### AVAILABLE DATA

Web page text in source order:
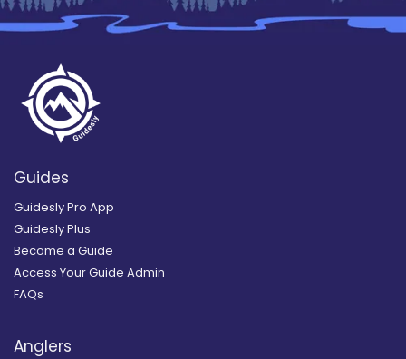
Guides
Guidesly Pro App
Guidesly Plus
Become a Guide
Access Your Guide Admin
FAQs
Anglers
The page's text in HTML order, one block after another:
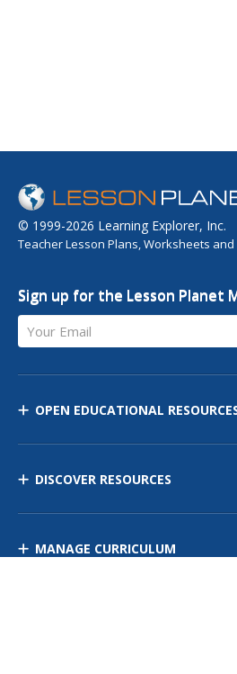
© 1999-2026 Learning Explorer, Inc.
Teacher Lesson Plans, Worksheets and
Sign up for the Lesson Planet
Your Email
OPEN EDUCATIONAL
DISCOVER RESOURCES
MANAGE CURRICULUM
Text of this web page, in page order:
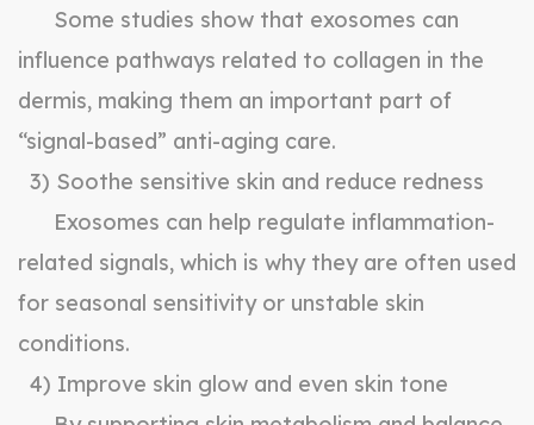
Some studies show that exosomes can
influence pathways related to collagen in the
dermis, making them an important part of
“signal-based” anti-aging care.
3) Soothe sensitive skin and reduce redness
Exosomes can help regulate inflammation-
related signals, which is why they are often used
for seasonal sensitivity or unstable skin
conditions.
4) Improve skin glow and even skin tone
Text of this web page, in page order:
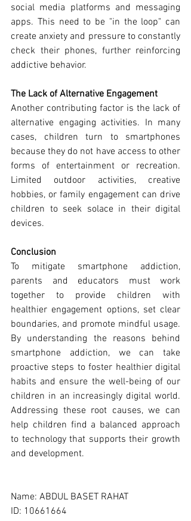
social media platforms and messaging
apps. This need to be "in the loop" can
create anxiety and pressure to constantly
check their phones, further reinforcing
addictive behavior.
The Lack of Alternative Engagement
Another contributing factor is the lack of
alternative engaging activities. In many
cases, children turn to smartphones
because they do not have access to other
forms of entertainment or recreation.
Limited outdoor activities, creative
hobbies, or family engagement can drive
children to seek solace in their digital
devices.
Conclusion
To mitigate smartphone addiction,
parents and educators must work
together to provide children with
healthier engagement options, set clear
boundaries, and promote mindful usage.
By understanding the reasons behind
smartphone addiction, we can take
proactive steps to foster healthier digital
habits and ensure the well-being of our
children in an increasingly digital world.
Addressing these root causes, we can
help children find a balanced approach
to technology that supports their growth
and development.
Name: ABDUL BASET RAHAT
ID: 10661664
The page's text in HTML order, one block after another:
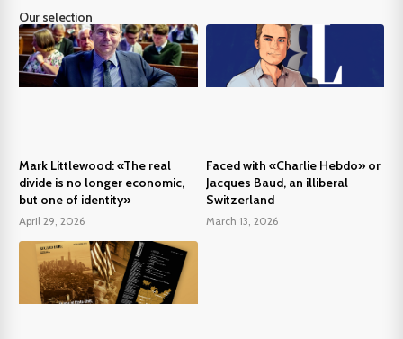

######

Could you set down, word for word, only the lines above from the line with "boundaries, and promote mindful usage." to the line with "help children find a balanced approach", including both?

boundaries, and promote mindful usage.
By understanding the reasons behind
smartphone addiction, we can take
proactive steps to foster healthier digital
habits and ensure the well-being of our
children in an increasingly digital world.
Addressing these root causes, we can
help children find a balanced approach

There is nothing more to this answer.